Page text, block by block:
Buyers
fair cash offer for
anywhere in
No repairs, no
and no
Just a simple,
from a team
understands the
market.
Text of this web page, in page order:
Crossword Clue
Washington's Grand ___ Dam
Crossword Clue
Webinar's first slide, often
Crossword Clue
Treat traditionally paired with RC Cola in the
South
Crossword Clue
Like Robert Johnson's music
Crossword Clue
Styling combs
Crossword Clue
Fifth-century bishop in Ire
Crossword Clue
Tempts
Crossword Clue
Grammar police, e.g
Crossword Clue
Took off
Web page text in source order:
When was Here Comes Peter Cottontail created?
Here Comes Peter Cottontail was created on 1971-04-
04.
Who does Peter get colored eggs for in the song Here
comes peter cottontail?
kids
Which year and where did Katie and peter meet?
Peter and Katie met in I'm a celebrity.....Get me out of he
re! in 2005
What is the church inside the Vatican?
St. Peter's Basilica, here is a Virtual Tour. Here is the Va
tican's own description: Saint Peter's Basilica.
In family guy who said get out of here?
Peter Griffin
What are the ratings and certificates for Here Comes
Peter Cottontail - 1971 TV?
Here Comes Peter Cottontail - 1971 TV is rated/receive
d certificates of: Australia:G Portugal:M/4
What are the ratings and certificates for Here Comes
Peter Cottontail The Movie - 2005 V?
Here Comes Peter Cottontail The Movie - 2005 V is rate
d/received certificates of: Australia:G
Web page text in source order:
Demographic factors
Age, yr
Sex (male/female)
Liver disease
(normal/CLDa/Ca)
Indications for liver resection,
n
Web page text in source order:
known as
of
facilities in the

==

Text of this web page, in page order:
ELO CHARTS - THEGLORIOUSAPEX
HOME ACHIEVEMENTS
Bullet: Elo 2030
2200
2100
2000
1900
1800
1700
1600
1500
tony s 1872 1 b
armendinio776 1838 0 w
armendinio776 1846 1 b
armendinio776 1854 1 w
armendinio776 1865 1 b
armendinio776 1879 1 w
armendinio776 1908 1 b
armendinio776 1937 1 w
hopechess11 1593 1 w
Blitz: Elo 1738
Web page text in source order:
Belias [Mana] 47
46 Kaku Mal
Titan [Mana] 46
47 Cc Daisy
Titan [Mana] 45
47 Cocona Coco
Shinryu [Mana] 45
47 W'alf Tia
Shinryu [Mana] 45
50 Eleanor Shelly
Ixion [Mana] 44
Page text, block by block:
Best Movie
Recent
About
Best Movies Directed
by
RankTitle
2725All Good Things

Task requirements — Whenever a line of the records above contains the word "Australia", it counts toward the total; give that total alone.

Your solution — 2